**Task statement**
The word "stationary" may appear in some lines of the data; copy every such line.

**Extracted information**
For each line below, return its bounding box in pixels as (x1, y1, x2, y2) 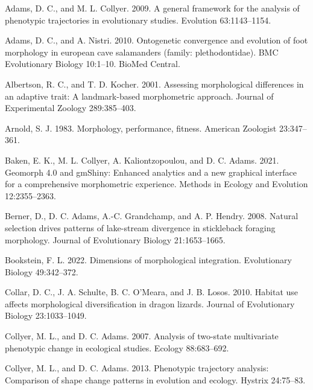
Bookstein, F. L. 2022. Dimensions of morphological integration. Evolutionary (5, 254, 292, 266)
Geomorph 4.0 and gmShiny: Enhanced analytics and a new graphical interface (5, 165, 297, 178)
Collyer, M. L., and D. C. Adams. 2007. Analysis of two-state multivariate (5, 330, 279, 342)
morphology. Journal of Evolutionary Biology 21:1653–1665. (5, 233, 226, 246)
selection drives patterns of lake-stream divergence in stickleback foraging (5, 221, 276, 234)
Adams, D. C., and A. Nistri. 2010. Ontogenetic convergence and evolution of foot (5, 34, 308, 46)
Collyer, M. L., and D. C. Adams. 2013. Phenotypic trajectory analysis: (5, 362, 269, 374)
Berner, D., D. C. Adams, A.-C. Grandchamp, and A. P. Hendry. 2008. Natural (5, 209, 299, 222)
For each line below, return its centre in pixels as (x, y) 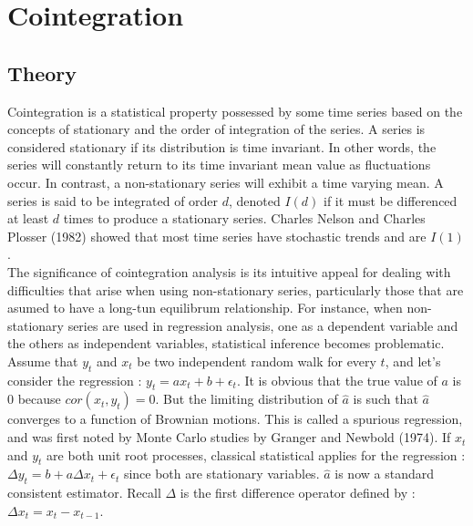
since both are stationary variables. (221, 474)
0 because (34, 399)
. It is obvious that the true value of (337, 380)
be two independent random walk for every (257, 361)
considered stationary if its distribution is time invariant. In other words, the (222, 146)
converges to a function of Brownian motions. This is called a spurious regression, (235, 419)
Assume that (43, 361)
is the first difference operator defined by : (298, 493)
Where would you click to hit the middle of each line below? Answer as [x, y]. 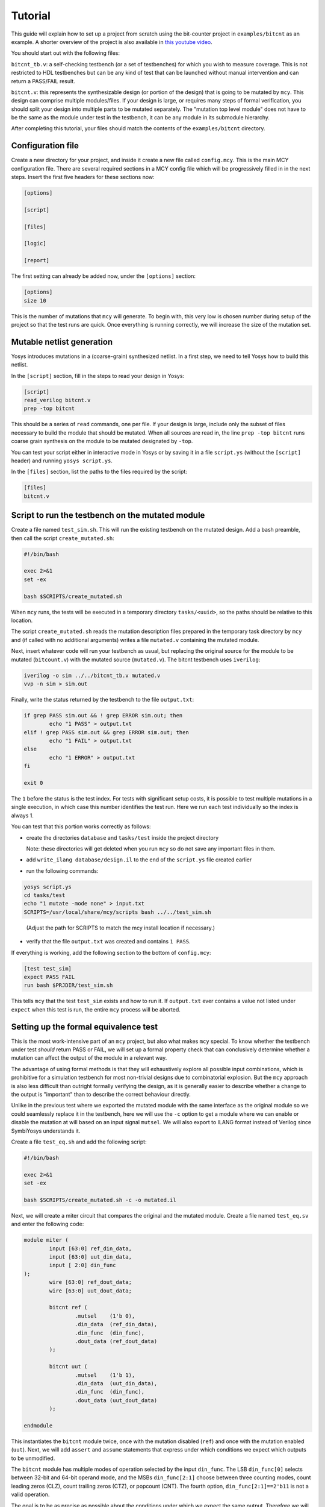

**Solution for this problem**
since both are stationary variables. (221, 474)
considered stationary if its distribution is time invariant. In other words, the (222, 146)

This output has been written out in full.